**EXERCISE:**
Copy out each line of the entries below in which the string "Radius" appears.

**PROVIDED RECORDS:**

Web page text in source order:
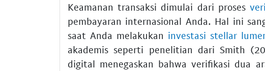
Keamanan transaksi dimulai dari proses
pembayaran internasional Anda. Hal ini
saat Anda melakukan investasi stellar
akademis seperti penelitian dari Smith
digital menegaskan bahwa verifikasi dua
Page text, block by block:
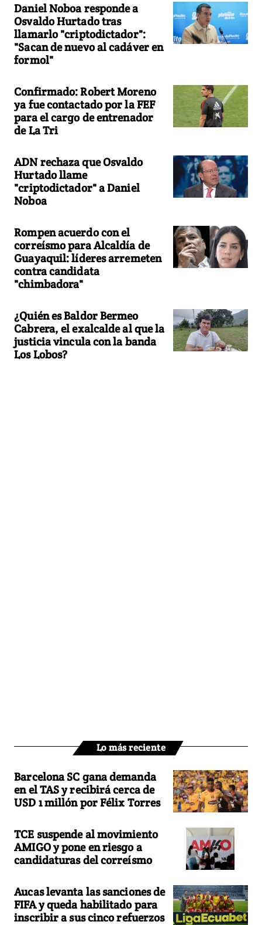
Daniel Noboa responde a
Osvaldo Hurtado tras
llamarlo "criptodictador":
"Sacan de nuevo al cadáver en
formol"
Confirmado: Robert Moreno
ya fue contactado por la FEF
para el cargo de entrenador
de La Tri
ADN rechaza que Osvaldo
Hurtado llame
"criptodictador" a Daniel
Noboa
Rompen acuerdo con el
correísmo para Alcaldía de
Guayaquil: líderes arremeten
contra candidata
"chimbadora"
¿Quién es Baldor Bermeo
Cabrera, el exalcalde al que la
justicia vincula con la banda
Los Lobos?
Lo más reciente
Barcelona SC gana demanda
en el TAS y recibirá cerca de
USD 1 millón por Félix Torres
TCE suspende al movimiento
AMIGO y pone en riesgo a
candidaturas del correísmo
Aucas levanta las sanciones de
FIFA y queda habilitado para
inscribir a sus cinco refuerzos
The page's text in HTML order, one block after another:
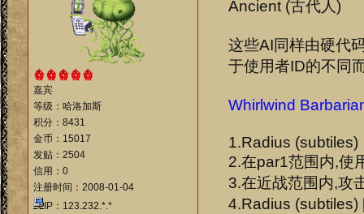
嘉宾
等级：哈洛加斯
积分：8431
金币：15017
发贴：2504
信用：0
注册时间：2008-01-04
IP：123.232.*.*
Ancient (古代人)
这些AI同样由硬代
于使用者ID的不同
Whirlwind
1.Radius (subtiles)
2.在par1范围内,使
3.在近战范围内,攻
4.Radius (subtiles)
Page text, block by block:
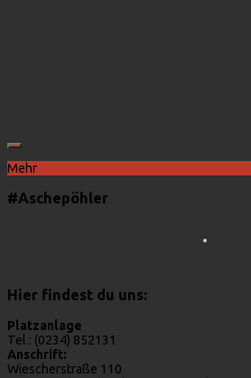
Mehr
#Aschepöhler
Hier findest du uns:
Platzanlage
Tel.: (0234) 852131
Anschrift:
Wiescherstraße 110
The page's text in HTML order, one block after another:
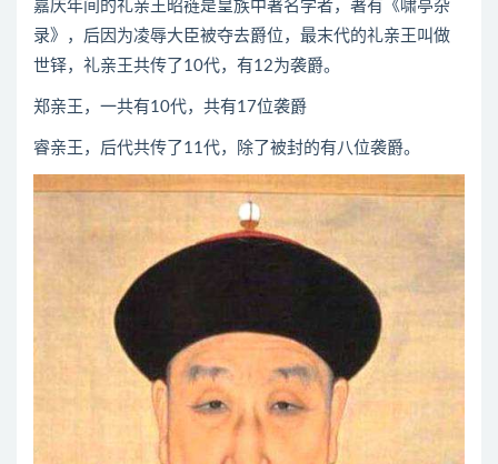
嘉庆年间的礼亲王昭裢是皇族中著名学者，著有《啸亭杂
录》，后因为凌辱大臣被夺去爵位，最末代的礼亲王叫做
世铎，礼亲王共传了10代，有12为袭爵。
郑亲王，一共有10代，共有17位袭爵
睿亲王，后代共传了11代，除了被封的有八位袭爵。
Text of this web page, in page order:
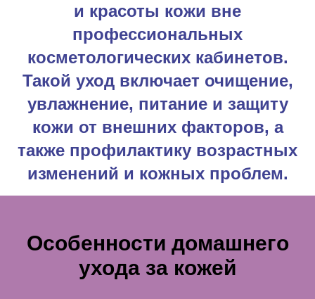
и красоты кожи вне
профессиональных
косметологических кабинетов.
Такой уход включает очищение,
увлажнение, питание и защиту
кожи от внешних факторов, а
также профилактику возрастных
изменений и кожных проблем.
Особенности домашнего
ухода за кожей
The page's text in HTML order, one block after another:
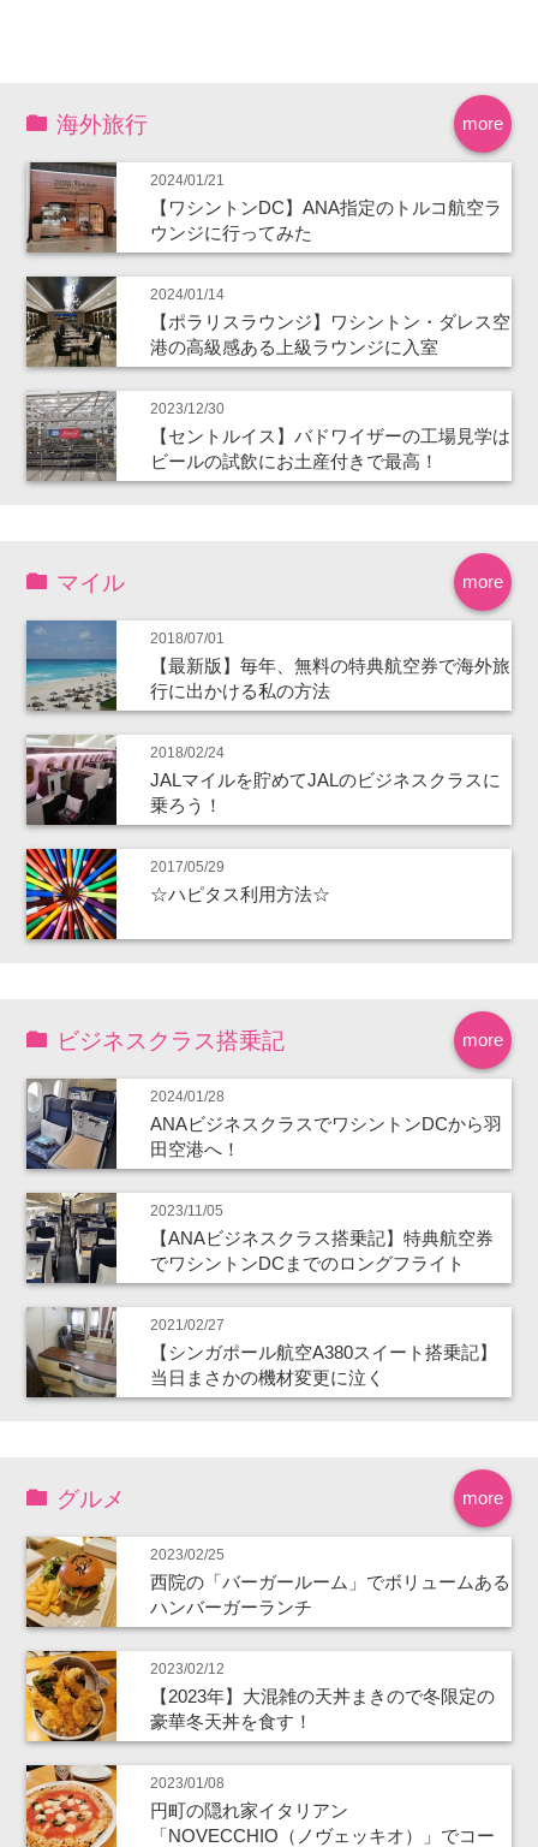
more
海外旅行
2024/01/21
【ワシントンDC】ANA指定のトルコ航空ラ
ウンジに行ってみた
2024/01/14
【ポラリスラウンジ】ワシントン・ダレス空
港の高級感ある上級ラウンジに入室
2023/12/30
【セントルイス】バドワイザーの工場見学は
ビールの試飲にお土産付きで最高！
more
マイル
2018/07/01
【最新版】毎年、無料の特典航空券で海外旅
行に出かける私の方法
2018/02/24
JALマイルを貯めてJALのビジネスクラスに
乗ろう！
2017/05/29
☆ハピタス利用方法☆
more
ビジネスクラス搭乗記
2024/01/28
ANAビジネスクラスでワシントンDCから羽
田空港へ！
2023/11/05
【ANAビジネスクラス搭乗記】特典航空券
でワシントンDCまでのロングフライト
2021/02/27
【シンガポール航空A380スイート搭乗記】
当日まさかの機材変更に泣く
more
グルメ
2023/02/25
西院の「バーガールーム」でボリュームある
ハンバーガーランチ
2023/02/12
【2023年】大混雑の天丼まきので冬限定の
豪華冬天丼を食す！
2023/01/08
円町の隠れ家イタリアン
「NOVECCHIO（ノヴェッキオ）」でコー
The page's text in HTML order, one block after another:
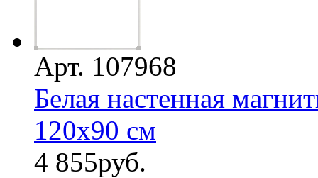
Арт. 107968
Белая настенная
120х90 см
4 855руб.
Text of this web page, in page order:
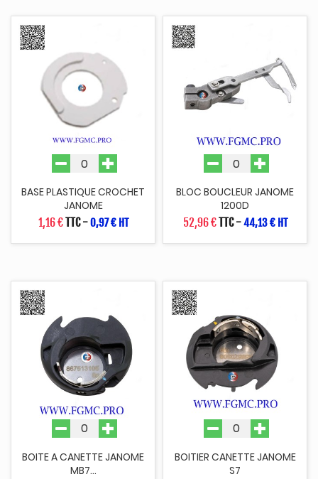
BASE PLASTIQUE CROCHET
JANOME
1,16 €TTC-0,97 € HT
BLOC BOUCLEUR JANOME
1200D
52,96 €TTC-44,13 € HT
BOITE A CANETTE JANOME
MB7...
BOITIER CANETTE JANOME
S7
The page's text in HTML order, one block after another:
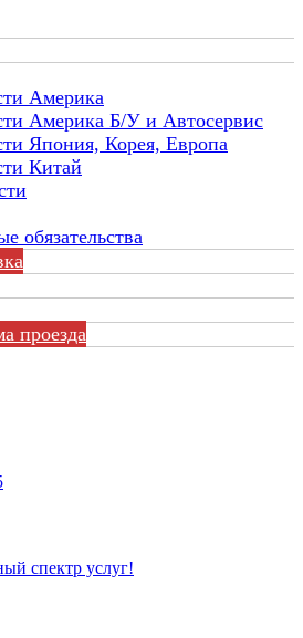
Америка
Америка Б/У и Автосервис
Япония, Корея, Европа
Китай
обязательства
проезда
спектр услуг!

**ANSWER TO THIS EXERCISE:**
1.Radius (subtiles)
4.Radius (subtiles)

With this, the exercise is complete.